The output from dmesg when I modprobe the nouveau driver (logged in over SSH from another computer):

 *Quote:*   

> 
> 
> [  231.427794] nouveau  [  DEVICE][0000:01:00.0] BOOT0  : 0x096080c1
> 
> [  231.427797] nouveau  [  DEVICE][0000:01:00.0] Chipset: G96 (NV96)
> ...

 

As soon as I modprobe the driver, the console VT disappears on the (DVI-connected) monitor and is replaced with the blinking cursor screen of doom.

Google-searching the PAGE_NOT_PRESENT error isn't coming up with much pertinent info, and I'm not sure if this is the cause of the blank screen or an artifact that can be safely ignored.

I've run down the troubleshooting steps here (fbcon built into the kernel, nvidia.ko blacklisted, etc.) and still no joy.

I don't game on this system, so just basic 3D compositing performance is all I'm looking for. However, it appears to me that this Nvidia open-source driver is still a long way from being usable. Is anyone else having success running the open source Nvidia drivers? Or some idea why the driver appears to run but produces no useful video output? Thanks.Last edited by radio_flyer on Wed Mar 06, 2013 4:51 am; edited 1 time in total

----------

## mv

Yes, the nouveau drivers are still a long way from being usable. It seems that a few particular cards which the developers possess work reasonably well, but with all other cards you are practically lost. Here is my history of experience with these drivers with two different cards, starting from the moment when they were declared as "fully supported (except for some 3D stuff)":

 Immediate crash at booting unless KMS is disabled. (Disabling KMS is practically the same as omittng to use the drivers).
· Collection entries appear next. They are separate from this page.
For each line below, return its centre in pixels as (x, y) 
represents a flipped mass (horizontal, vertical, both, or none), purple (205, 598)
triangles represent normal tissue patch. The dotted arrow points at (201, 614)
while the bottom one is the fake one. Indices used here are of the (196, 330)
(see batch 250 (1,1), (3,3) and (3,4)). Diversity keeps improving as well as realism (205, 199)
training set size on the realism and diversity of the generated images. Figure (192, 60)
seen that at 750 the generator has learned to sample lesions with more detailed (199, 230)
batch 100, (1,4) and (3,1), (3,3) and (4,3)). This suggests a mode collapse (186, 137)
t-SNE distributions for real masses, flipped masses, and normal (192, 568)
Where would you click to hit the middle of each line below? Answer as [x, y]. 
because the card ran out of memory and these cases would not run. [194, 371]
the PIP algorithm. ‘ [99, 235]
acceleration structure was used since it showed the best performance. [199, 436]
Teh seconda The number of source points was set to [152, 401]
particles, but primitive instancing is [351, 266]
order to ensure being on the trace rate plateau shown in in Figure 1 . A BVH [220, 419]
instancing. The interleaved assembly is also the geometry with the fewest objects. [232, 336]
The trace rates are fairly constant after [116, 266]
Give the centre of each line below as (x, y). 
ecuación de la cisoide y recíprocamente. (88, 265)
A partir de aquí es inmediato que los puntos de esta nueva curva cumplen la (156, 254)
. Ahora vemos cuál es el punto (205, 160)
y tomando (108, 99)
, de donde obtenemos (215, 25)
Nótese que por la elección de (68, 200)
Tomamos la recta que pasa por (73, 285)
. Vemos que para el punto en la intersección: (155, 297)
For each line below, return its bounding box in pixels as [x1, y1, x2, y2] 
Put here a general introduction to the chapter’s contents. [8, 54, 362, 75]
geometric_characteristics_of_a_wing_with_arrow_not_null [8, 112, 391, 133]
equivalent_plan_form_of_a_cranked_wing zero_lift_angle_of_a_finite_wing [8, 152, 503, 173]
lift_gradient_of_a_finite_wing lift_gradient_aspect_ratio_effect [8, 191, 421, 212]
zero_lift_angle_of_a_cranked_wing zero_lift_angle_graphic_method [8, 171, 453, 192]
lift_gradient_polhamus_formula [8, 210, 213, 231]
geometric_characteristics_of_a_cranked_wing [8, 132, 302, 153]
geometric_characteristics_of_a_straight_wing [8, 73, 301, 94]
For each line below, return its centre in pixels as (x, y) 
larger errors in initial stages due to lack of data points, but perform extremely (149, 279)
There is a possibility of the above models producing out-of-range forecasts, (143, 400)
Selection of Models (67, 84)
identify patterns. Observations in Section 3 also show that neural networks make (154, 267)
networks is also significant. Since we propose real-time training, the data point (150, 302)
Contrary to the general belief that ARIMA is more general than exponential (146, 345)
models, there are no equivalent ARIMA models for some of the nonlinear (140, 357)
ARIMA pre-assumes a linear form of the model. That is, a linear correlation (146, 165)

 Several months later: Boots without crash, but screen turns black and stays black.

 About one year later: Boots successfully, switches resolution. Crash happens in the moment when you try to start X.
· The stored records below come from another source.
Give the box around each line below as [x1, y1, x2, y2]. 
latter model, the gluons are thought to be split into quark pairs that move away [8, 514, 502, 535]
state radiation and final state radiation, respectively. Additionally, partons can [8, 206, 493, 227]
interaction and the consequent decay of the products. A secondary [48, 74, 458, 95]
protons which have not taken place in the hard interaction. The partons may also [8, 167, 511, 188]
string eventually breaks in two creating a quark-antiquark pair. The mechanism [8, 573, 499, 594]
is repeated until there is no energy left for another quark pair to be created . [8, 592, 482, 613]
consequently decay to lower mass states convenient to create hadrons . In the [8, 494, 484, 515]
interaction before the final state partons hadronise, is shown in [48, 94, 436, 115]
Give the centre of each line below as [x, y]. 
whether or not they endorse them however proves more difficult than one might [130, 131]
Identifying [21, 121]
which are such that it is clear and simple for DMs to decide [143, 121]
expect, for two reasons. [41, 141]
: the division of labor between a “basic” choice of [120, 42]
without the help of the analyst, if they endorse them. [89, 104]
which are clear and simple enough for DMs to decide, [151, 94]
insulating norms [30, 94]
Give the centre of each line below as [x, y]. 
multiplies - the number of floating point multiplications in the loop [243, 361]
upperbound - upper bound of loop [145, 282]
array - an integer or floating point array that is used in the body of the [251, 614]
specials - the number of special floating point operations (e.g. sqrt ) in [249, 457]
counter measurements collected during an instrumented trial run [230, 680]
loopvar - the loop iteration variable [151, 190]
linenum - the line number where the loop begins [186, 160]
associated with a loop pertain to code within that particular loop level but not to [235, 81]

 About one year later: X starts but shows only a rubbish content.

 Several months later: X starts and crashes as soon as something should be shown.

 About 1-2 years later: X starts and seems to work, but system hangs randomly when you do such daring things like opening a window or writing a line into a terminal. On my other card, the hangs do not occur, but any attempts to use opengl lead to a crash; things like dpms do not work (deactivates the screen for 10 second, then screen is back, no matter what I do). (If you are not using the newest kernel and xorg, you are probably a bit back in this list for a few months or years; moreover, I suspect that not all cards have even reached this state as my relatively ancient and primitive cards...)

Given this speed of development, I estimate that it needs still at least several years until I can use the drivers on my two cards at least in 2D without anything else.

----------

## radio_flyer

Thanks mv. That's the sort of feedback I was looking for, and matches what I'm seeing fairly well   :Sad:    My other (newer, amd64) system uses an ATI card and I've been using the open-source radeon drivers for a year now with great success, 2D and 3D. I was expecting a similar sort of experience from the nouveau drivers when I read 'fully supported' on various websites. Truth be told, the nouveau driver reminds me of the open-source radeon drivers of 3-4 years ago--barely usable.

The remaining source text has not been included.